I would get it working first, you would just compound your issues , might well be worth a fresh install if the Is drive is a carry over.


----------



## yotano211 (Sep 3, 2020)

DuxCro said:


> Hmmm. Something like that from title happens to my pen*s. Spikes to 100% usage, and then crashes.
> 
> 
> I'll let myself out.


Usually happens to people that see other people of the same sex.


----------



## lionicampos (Nov 9, 2020)

@clinto you find the solution? I am with the same problem!


----------



## ar0m (Nov 17, 2020)

@clinto I have the same memory, and the same GPU. I am also experiencing this problem. Usually, I am able to get into task manager and see that the GPU 3D view spikes up to 100% and just stays there. I can't open or close any applications, and I must hard restart. Have you found a solution to this problem? I've been beating myself up over it for about a month. Thank you!


----------



## ArrowXIII (Nov 18, 2020)

I make an account just to say I have the same problem as you.
It was 5 months ago, the problem occured, so I tried serveral things:
- first I thought it was the game itself caused the problem so I tried to optimize it, but
- update/roll back/clean install with DDU the graphic driver - no help
- clean install windows (wipe out the SSD drive completely and install) - no help
- turn of X-AMP - no help
I had done everything in my narrowed knowledge and power so I brought my PC to the store (where bought it by the end of 2019). The technicians there saw the problem, took every part to check each of them for nearly a week - found nothing. In the end they put everything together, updated the BIOS, and the problem is gone. I've been using it for ~5 months now and it's coming back last night, I actually have no idea why and how to deal with this again.
If you find anything please let me know, thank you.


----------



## ar0m (Nov 18, 2020)

ArrowXIII said:


> I make an account just to say I have the same problem as you.
> It was 5 months ago, the problem occured, so I tried serveral things:
> - first I thought it was the game itself caused the problem so I tried to optimize it, but
> - update/roll back/clean install with DDU the graphic driver - no help
> ...



Hey ArrowXIII, take a look at this thread: https://www.techpowerup.com/forums/threads/rtx-2070-spikes-up-to-100-usage-and-freezes.274797/


----------



## Hayuf (Dec 20, 2020)

For Nvidia Graphic Cards ONLY. I found a work around this GPU spike to 100% then crash problem, mine used to happen every single game, but now it is flawless 4k gaming. No more crying... Finally.

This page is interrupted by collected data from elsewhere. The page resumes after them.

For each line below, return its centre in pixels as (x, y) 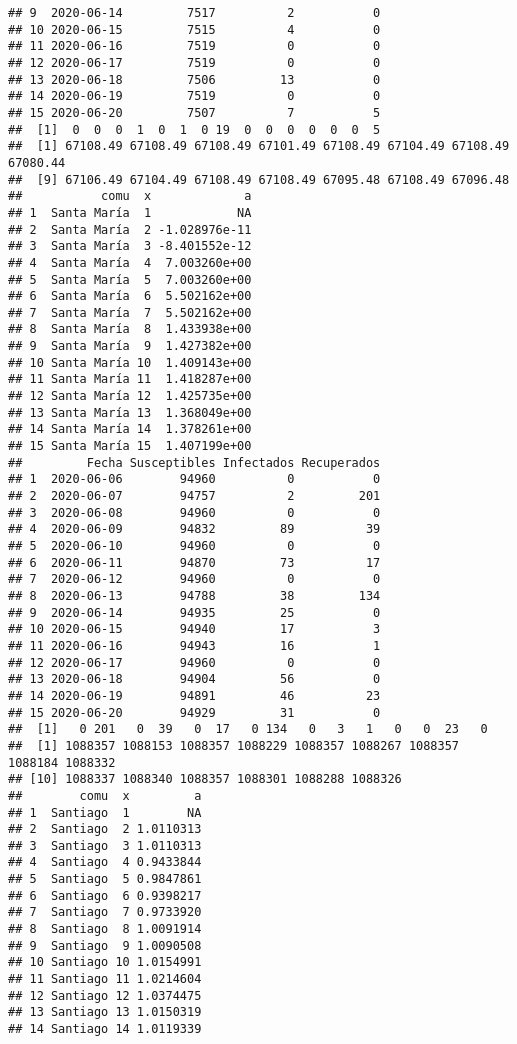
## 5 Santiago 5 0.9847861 (105, 879)
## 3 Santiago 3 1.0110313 (105, 845)
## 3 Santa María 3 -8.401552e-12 (130, 246)
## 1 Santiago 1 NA (105, 812)
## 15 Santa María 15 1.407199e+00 (130, 446)
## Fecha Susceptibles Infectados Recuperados (194, 462)
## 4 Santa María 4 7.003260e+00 (130, 262)
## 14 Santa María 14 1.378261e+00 (130, 429)
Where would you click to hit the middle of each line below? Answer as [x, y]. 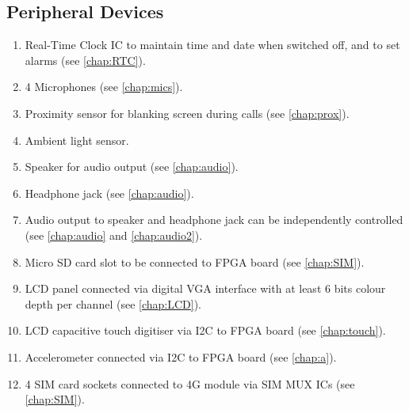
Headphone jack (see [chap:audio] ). [109, 193]
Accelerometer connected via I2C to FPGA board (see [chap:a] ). [181, 356]
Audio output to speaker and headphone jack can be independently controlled [214, 220]
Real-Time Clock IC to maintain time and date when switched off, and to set [212, 45]
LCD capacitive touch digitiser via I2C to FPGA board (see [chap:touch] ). [205, 330]
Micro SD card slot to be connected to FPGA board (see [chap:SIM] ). [195, 261]
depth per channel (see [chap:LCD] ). [113, 303]
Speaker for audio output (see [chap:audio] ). [132, 167]

My analogy is this... the GPU is like a person doing a tremendously heavy deadlift, wears itself down for a split second then quits. That same person then take steroids next time to help keep a constant pressure while enjoying a routine. In the case of a GPU, it is a software that can drive it's constant power without ever giving up. This is regardless of whether your drivers are up to date or not.

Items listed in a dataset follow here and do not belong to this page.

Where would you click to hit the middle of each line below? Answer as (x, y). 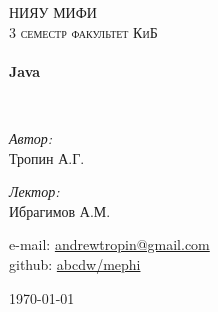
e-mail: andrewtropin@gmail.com (109, 244)
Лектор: (34, 191)
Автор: (31, 137)
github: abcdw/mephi (75, 263)
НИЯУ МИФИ (53, 12)
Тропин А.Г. (47, 157)
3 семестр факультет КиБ (83, 31)
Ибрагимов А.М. (60, 210)

Go to https://www.evga.com/precisionx1/ and download a standalone version. Run it. type in 75 in the box that says "POWER" then hit your enter keyboard key. You can click the fan icon that turns it to auto.
Turn on the toggle switch called "BOOST LOCK" at the lower right of the screen. Press "SAVE" then "APPLY". You can adjust the other parameters to your liking later. Test your game or whatever graphic hungry programs you got.

If it works then good. If not, I believe not all problems are the same. Move on and find another way. Good luck! Hope you'll find relief just as I have.


----------